Prompt –
With the line that contains "Send us an Email" as the first line, output exactly every line through the end of the material.

Supplied information –
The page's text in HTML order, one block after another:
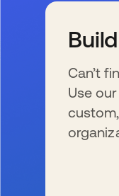
Can’t
Use
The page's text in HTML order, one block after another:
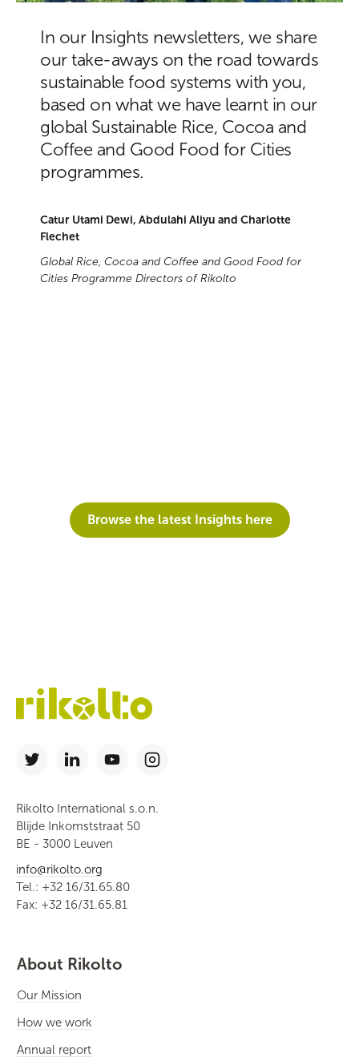
In our Insights newsletters, we share
our take-aways on the road towards
sustainable food systems with you,
based on what we have learnt in our
global Sustainable Rice, Cocoa and
Coffee and Good Food for Cities
programmes.
Catur Utami Dewi, Abdulahi Aliyu and Charlotte
Flechet
Global Rice, Cocoa and Coffee and Good Food for
Cities Programme Directors of Rikolto
Browse the latest Insights here
Rikolto International s.o.n.
Blijde Inkomststraat 50
BE - 3000 Leuven
info@rikolto.org
Tel.: +32 16/31.65.80
Fax: +32 16/31.65.81
About Rikolto
Our Mission
How we work
Annual report
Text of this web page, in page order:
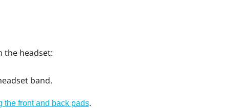
the headset:
band.
the front and back pads.
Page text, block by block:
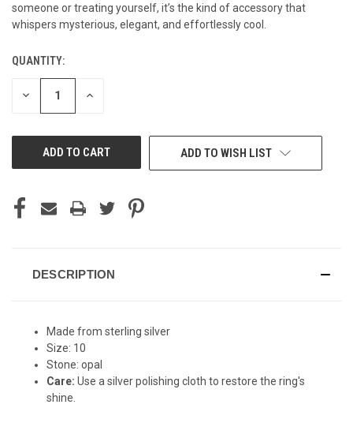
someone or treating yourself, it’s the kind of accessory that
whispers mysterious, elegant, and effortlessly cool.
CURRENT
STOCK:
QUANTITY:
DECREASE INCREASE
ADD TO WISH LIST
DESCRIPTION
Made from sterling silver
Size: 10
Stone: opal
Care: Use a silver polishing cloth to restore the ring's
shine.
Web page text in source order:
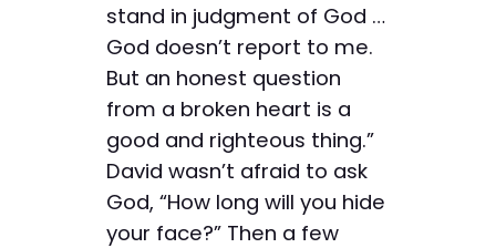
stand in judgment of God …
God doesn’t report to me.
But an honest question
from a broken heart is a
good and righteous thing.”
David wasn’t afraid to ask
God, “How long will you hide
your face?” Then a few
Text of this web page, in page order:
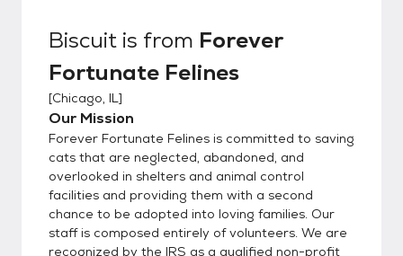
organization is completely foster-based, we
deep level. This helps to ensure a great
match with you and your family. In order to
get the process going, would you kindly fill
out our detailed online application located
here:
https://www.foreverfortunatefelines.org/ad
opt Completing our online application does
not commit you to adopt from our rescue.
Rather it helps us to understand your
requirements and match you with the best
Biscuit is from Forever
Fortunate Felines
[Chicago, IL]
Our Mission
Forever Fortunate Felines is committed to saving
cats that are neglected, abandoned, and
overlooked in shelters and animal control
facilities and providing them with a second
chance to be adopted into loving families. Our
staff is composed entirely of volunteers. We are
recognized by the IRS as a qualified non-profit
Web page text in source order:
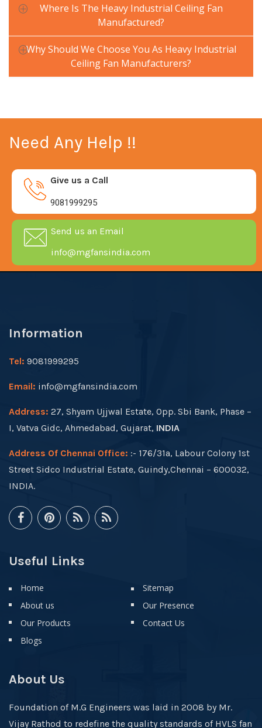
Where Is The Heavy Industrial Ceiling Fan
Manufactured?
Why Should We Choose You As Heavy Industrial
Ceiling Fan Manufacturers?
Need Any Help !!
Give us a Call
9081999295
Send us an Email
info@mgfansindia.com
Information
Tel: 9081999295
Email: info@mgfansindia.com
Address: 27, Shyam Ujjwal Estate, Opp. Sbi Bank, Phase –
I, Vatva Gidc, Ahmedabad, Gujarat, INDIA
Address Of Chennai Office: :- 176/31a, Labour Colony 1st
Street Sidco Industrial Estate, Guindy,Chennai – 600032,
INDIA.
Useful Links
Home
About us
Our Products
Blogs
Sitemap
Our Presence
Contact Us
About Us
Foundation of M.G Engineers was laid in 2008 by Mr.
Vijay Rathod to redefine the quality standards of HVLS fan

Task result –
Send us an Email
info@mgfansindia.com
Information
Tel: 9081999295
Email: info@mgfansindia.com
Address: 27, Shyam Ujjwal Estate, Opp. Sbi Bank, Phase –
I, Vatva Gidc, Ahmedabad, Gujarat, INDIA
Address Of Chennai Office: :- 176/31a, Labour Colony 1st
Street Sidco Industrial Estate, Guindy,Chennai – 600032,
INDIA.
Useful Links
Home
About us
Our Products
Blogs
Sitemap
Our Presence
Contact Us
About Us
Foundation of M.G Engineers was laid in 2008 by Mr.
Vijay Rathod to redefine the quality standards of HVLS fan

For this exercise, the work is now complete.